К лету 1989 года для радикальных изменений в международной политике стало характерным то, что, когда венгры договорились об урегулировании вопроса с одним из членов НАТО без консультаций с Советами, канцлер Коль, несмотря на обещание, данное венграм, позвонил Горбачеву, чтобы узнать, какой реакции СССР следует ожидать в отношении планируемого венгерского шага. "Миклош Немет, венгерский премьер-министр, хороший человек", - таков был неясный ответ, и, как выяснилось позже, он означал советское одобрение ситуации.

До сих пор возникает вопрос, почему Горбачев так слабо отреагировал на этот довольно серьезный вызов. Теперь на карту был поставлен не только вопрос о Восточно-Центральной Европе в целом, но и германский вопрос, который с 1945 года всегда считался краеугольным камнем внешней политики любого советского руководства.
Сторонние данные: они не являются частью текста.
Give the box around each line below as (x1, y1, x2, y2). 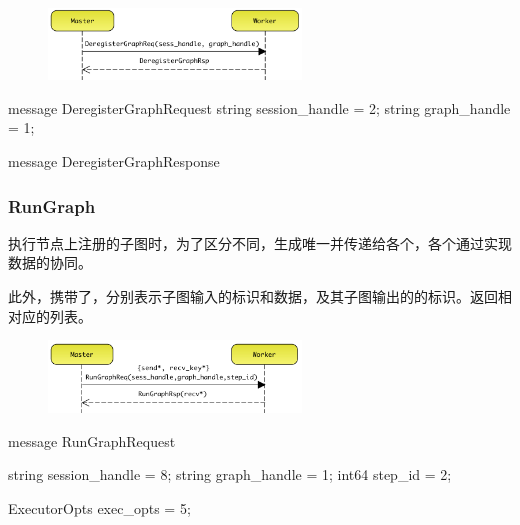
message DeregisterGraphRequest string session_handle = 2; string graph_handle (8, 97, 511, 118)
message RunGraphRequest (8, 430, 176, 451)
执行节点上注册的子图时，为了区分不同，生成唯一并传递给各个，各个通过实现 (8, 232, 512, 253)
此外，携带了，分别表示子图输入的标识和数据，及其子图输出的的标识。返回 (8, 286, 498, 307)
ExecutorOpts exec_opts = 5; (8, 498, 191, 518)
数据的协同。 (8, 252, 92, 273)
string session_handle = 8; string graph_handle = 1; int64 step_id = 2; (8, 464, 452, 485)
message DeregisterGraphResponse (8, 151, 220, 172)

Скорее всего, они, как и другие участники игры, не оценивали возможных последствий такого решения и надеялись, что если разочарованные люди покинут ГДР, то это окажет скорее умиротворяющее, чем дестабилизирующее воздействие и даже сможет способствовать ускорению переходного процесса в стране в контролируемом режиме. Сегодня мы знаем, что произошло ровно обратное, и массовые движения, возникшие осенью 1989 года, привели не только к открытию Берлинской стены и распаду ГДР, но и к объединению Германии без существенных ограничений, включая членство в НАТО, что летом 1989 года большинство людей, даже в ФРГ, назвали бы иллюзорным.²⁶ Открытие границы Венгрией 11 сентября 1989 года было просто призвано решить серьезную внутреннюю проблему; однако этот непреднамеренный исторический шаг способствовал падению коммунистической системы в ГДР и, наконец, объединению Германии.
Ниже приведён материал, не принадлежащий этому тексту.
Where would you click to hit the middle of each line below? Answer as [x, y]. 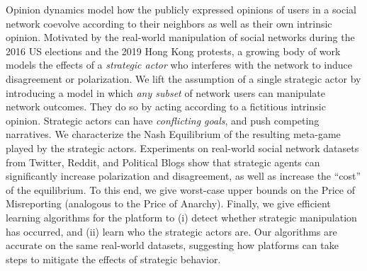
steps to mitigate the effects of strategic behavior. [113, 259]
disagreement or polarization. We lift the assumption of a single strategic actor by [183, 78]
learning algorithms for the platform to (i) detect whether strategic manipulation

Как мы уже видели, участие Венгрии в таких открытых конфликтах не было продиктовано намерением нагнетать напряженность в любой из этих ситуаций. Напротив, во всех трех случаях венгерское руководство действовало только после долгих мучений и под влиянием внешних сил и давления. В целом каждый из этих шагов во внешней политике Венгрии стал новой вехой на пути к подлинной автономии; это были первые случаи, когда руководство страны решило поставить национальные интересы выше интересов союзной системы (а также Советского Союза). Однако все это имело и другое измерение: помимо косвенного содействия экспорту контрреволюции своим примером ведущего борца за реформы, Венгрия непосредственно способствовала процессу брожения и дестабилизации коммунистических систем в трех государствах советского блока.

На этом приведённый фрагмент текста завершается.